NumPy (Numerical Python) is a fundamental library for numerical computing in Python. It provides support for multidimensional arrays, along with a collection of mathematical functions to operate on these arrays efficiently. Here are some of the key functions and features provided by NumPy:
1. Creating Arrays:
– `numpy.array()`: Create a NumPy array from a Python list or tuple.
– `numpy.zeros()`: Create an array filled with zeros.
– `numpy.ones()`: Create an array filled with ones.
– `numpy.empty()`: Create an uninitialized array.
– `numpy.arange()`: Create an array with evenly spaced values within a specified range.
– `numpy.linspace()`: Create an array with evenly spaced values over a specified interval.
2. Array Manipulation:
– `numpy.reshape()`: Reshape an array into a specified shape.
– `numpy.concatenate()`: Concatenate arrays along a specified axis.
– `numpy.split()`: Split an array into multiple sub-arrays.
– `numpy.append()`: Append values to the end of an array.
– `numpy.delete()`: Delete elements from an array.
– `numpy.sort()`: Sort an array.
3. Mathematical Functions:
– `numpy.sum()`: Compute the sum of array elements.
– `numpy.mean()`: Compute the mean of array elements.
– `numpy.median()`: Compute the median of array elements.
– `numpy.min()`, `numpy.max()`: Compute the minimum and maximum values in an array.
– `numpy.abs()`: Compute the absolute values of array elements.
– `numpy.sqrt()`: Compute the square root of array elements.
– `numpy.exp()`: Compute the exponential of array elements.
– `numpy.log()`, `numpy.log10()`: Compute the natural logarithm and base-10 logarithm of array elements.
– `numpy.sin()`, `numpy.cos()`, `numpy.tan()`: Compute trigonometric functions of array elements.
4. Array Operations:
– Element-wise operations: Addition (`+`), subtraction (`-`), multiplication (`*`), division (`/`), exponentiation (`**`), etc.

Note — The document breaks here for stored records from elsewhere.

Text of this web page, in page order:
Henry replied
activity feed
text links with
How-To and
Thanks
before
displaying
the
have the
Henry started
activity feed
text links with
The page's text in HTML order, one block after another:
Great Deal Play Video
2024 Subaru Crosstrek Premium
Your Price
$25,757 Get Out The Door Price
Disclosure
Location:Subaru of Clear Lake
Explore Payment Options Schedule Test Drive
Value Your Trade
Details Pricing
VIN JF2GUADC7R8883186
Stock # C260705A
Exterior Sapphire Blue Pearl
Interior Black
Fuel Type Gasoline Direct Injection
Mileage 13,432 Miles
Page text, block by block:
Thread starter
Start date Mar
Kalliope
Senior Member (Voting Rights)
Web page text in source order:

– Dot product: `numpy.dot()`, `numpy.matmul()`
– Transpose: `numpy.transpose()`, array attribute `T`
– Broadcasting: Automatic alignment of arrays with different shapes during arithmetic operations.
5. Statistical Functions:
– `numpy.mean()`, `numpy.median()`, `numpy.var()`, `numpy.std()`: Compute mean, median, variance, and standard deviation.

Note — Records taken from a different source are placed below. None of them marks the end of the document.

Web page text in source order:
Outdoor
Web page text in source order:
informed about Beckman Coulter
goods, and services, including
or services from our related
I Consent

– `numpy.percentile()`: Compute percentiles of array elements.
– `numpy.histogram()`: Compute the histogram of an array.
6. Linear Algebra:
– Matrix multiplication: `numpy.matmul()`, `@` operator.
– Matrix inversion: `numpy.linalg.inv()`.
– Eigenvalues and eigenvectors: `numpy.linalg.eig()`.
7. Random Number Generation:
– `numpy.random.rand()`: Generate random samples from a uniform distribution.
– `numpy.random.randn()`: Generate random samples from a standard normal distribution.
– `numpy.random.randint()`: Generate random integers within a specified range.
– `numpy.random.choice()`: Generate random samples from a given 1-D array.
These are just some of the many functions provided by NumPy for efficient numerical computing in Python. NumPy’s capabilities make it a cornerstone of many scientific and data analysis workflows.